# What needs to be done
Your output should be the lines below from the one with "For each line" through the one with "impacto del cambio", copied exactly, pictures excluded.

START Source material

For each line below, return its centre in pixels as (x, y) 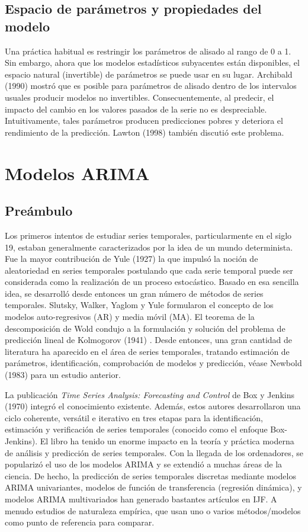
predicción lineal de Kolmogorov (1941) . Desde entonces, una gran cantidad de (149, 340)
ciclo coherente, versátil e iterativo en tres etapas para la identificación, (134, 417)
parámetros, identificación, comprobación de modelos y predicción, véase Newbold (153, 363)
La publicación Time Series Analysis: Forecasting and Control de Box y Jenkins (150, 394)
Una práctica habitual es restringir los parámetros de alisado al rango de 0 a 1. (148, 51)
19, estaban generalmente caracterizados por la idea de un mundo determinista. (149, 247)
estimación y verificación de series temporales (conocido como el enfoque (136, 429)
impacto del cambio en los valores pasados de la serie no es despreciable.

END Source material
START Source material

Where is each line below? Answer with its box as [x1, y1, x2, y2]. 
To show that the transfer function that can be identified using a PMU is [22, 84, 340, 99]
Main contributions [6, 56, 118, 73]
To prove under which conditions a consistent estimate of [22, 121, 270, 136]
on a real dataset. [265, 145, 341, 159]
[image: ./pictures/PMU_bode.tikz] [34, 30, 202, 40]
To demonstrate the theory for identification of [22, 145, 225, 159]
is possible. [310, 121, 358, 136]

END Source material

# Solution
For each line below, return its centre in pixels as (x, y) 
predicción lineal de Kolmogorov (1941) . Desde entonces, una gran cantidad de (149, 340)
ciclo coherente, versátil e iterativo en tres etapas para la identificación, (134, 417)
parámetros, identificación, comprobación de modelos y predicción, véase Newbold (153, 363)
La publicación Time Series Analysis: Forecasting and Control de Box y Jenkins (150, 394)
Una práctica habitual es restringir los parámetros de alisado al rango de 0 a 1. (148, 51)
19, estaban generalmente caracterizados por la idea de un mundo determinista. (149, 247)
estimación y verificación de series temporales (conocido como el enfoque (136, 429)
impacto del cambio en los valores pasados de la serie no es despreciable.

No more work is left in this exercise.